== DESCRIPTION OF THE TASK ==
Type out the lines below exactly, pictures excluded.

== TASK DATA ==
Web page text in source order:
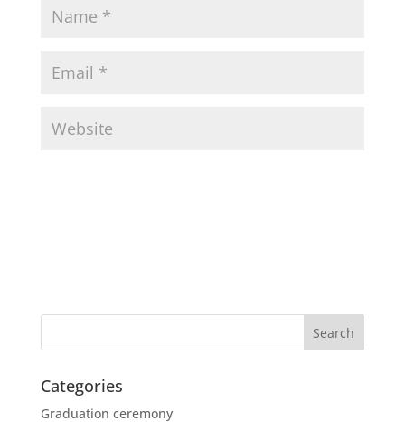
Categories
Graduation ceremony
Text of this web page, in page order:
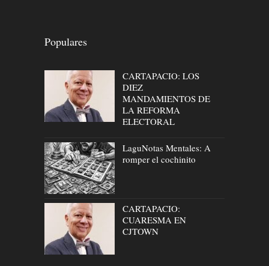
Populares
CARTAPACIO: LOS
DIEZ
MANDAMIENTOS DE
LA REFORMA
ELECTORAL
LaguNotas Mentales: A
romper el cochinito
CARTAPACIO:
CUARESMA EN
CJTOWN
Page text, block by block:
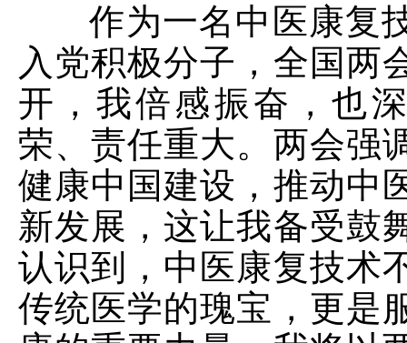
作为一名中医康复
入党积极分子，全国两
开，我倍感振奋，也
荣、责任重大。两会强
健康中国建设，推动中
新发展，这让我备受鼓
认识到，中医康复技术
传统医学的瑰宝，更是
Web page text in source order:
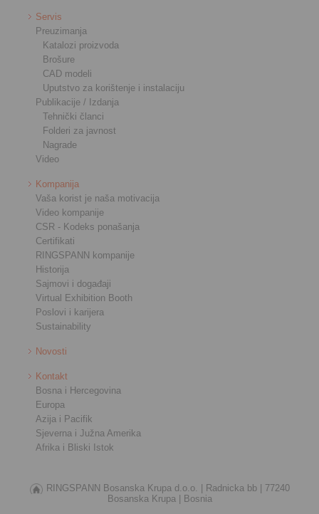
Servis
Preuzimanja
Katalozi proizvoda
Brošure
CAD modeli
Uputstvo za korištenje i instalaciju
Publikacije / Izdanja
Tehnički članci
Folderi za javnost
Nagrade
Video
Kompanija
Vaša korist je naša motivacija
Video kompanije
CSR - Kodeks ponašanja
Certifikati
RINGSPANN kompanije
Historija
Sajmovi i događaji
Virtual Exhibition Booth
Poslovi i karijera
Sustainability
Novosti
Kontakt
Bosna i Hercegovina
Europa
Azija i Pacifik
Sjeverna i Južna Amerika
Afrika i Bliski Istok
RINGSPANN Bosanska Krupa d.o.o. | Radnicka bb |
77240
Bosanska Krupa |
Bosnia
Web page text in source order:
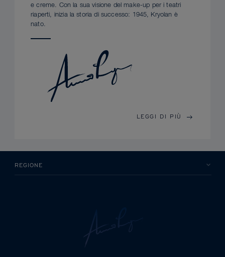
e creme. Con la sua visione del make-up per i teatri
riaperti, inizia la storia di successo: 1945, Kryolan è
nato.
LEGGI DI PIÙ
REGIONE
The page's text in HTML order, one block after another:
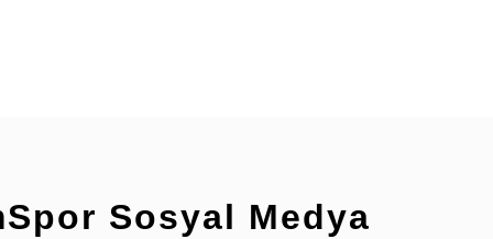
Sosyal Medya
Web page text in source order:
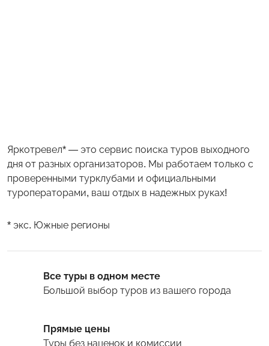
Яркотревел* — это сервис поиска туров выходного
дня от разных организаторов. Мы работаем только с
проверенными турклубами и официальными
туроператорами, ваш отдых в надежных руках!
* экс. Южные регионы
Все туры в одном месте
Большой выбор туров из вашего города
Прямые цены
Туры без наценок и комиссии
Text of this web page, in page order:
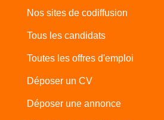
Nos sites de codiffusion
Tous les candidats
Toutes les offres d'emploi
Déposer un CV
Déposer une annonce
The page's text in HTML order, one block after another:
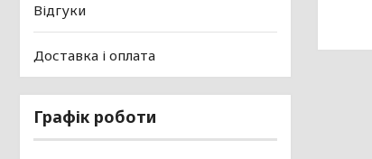
Відгуки
Доставка і оплата
Графік роботи

== ANSWER BELOW ==
Web page text in source order:
Categories
Graduation ceremony
Text of this web page, in page order:
Populares
CARTAPACIO: LOS
DIEZ
MANDAMIENTOS DE
LA REFORMA
ELECTORAL
LaguNotas Mentales: A
romper el cochinito
CARTAPACIO:
CUARESMA EN
CJTOWN
Page text, block by block:
作为一名中医康复
入党积极分子，全国两
开，我倍感振奋，也
荣、责任重大。两会强
健康中国建设，推动中
新发展，这让我备受鼓
认识到，中医康复技术
传统医学的瑰宝，更是
Web page text in source order:
Servis
Preuzimanja
Katalozi proizvoda
Brošure
CAD modeli
Uputstvo za korištenje i instalaciju
Publikacije / Izdanja
Tehnički članci
Folderi za javnost
Nagrade
Video
Kompanija
Vaša korist je naša motivacija
Video kompanije
CSR - Kodeks ponašanja
Certifikati
RINGSPANN kompanije
Historija
Sajmovi i događaji
Virtual Exhibition Booth
Poslovi i karijera
Sustainability
Novosti
Kontakt
Bosna i Hercegovina
Europa
Azija i Pacifik
Sjeverna i Južna Amerika
Afrika i Bliski Istok
RINGSPANN Bosanska Krupa d.o.o. | Radnicka bb |
77240
Bosanska Krupa |
Bosnia
Web page text in source order:
e creme. Con la sua visione del make-up per i teatri
riaperti, inizia la storia di successo: 1945, Kryolan è
nato.
LEGGI DI PIÙ
REGIONE
The page's text in HTML order, one block after another:
Sosyal Medya
Web page text in source order:
Яркотревел* — это сервис поиска туров выходного
дня от разных организаторов. Мы работаем только с
проверенными турклубами и официальными
туроператорами, ваш отдых в надежных руках!
* экс. Южные регионы
Все туры в одном месте
Большой выбор туров из вашего города
Прямые цены
Туры без наценок и комиссии
Text of this web page, in page order:
Nos sites de codiffusion
Tous les candidats
Toutes les offres d'emploi
Déposer un CV
Déposer une annonce
The page's text in HTML order, one block after another:
Відгуки
Доставка і оплата
Графік роботи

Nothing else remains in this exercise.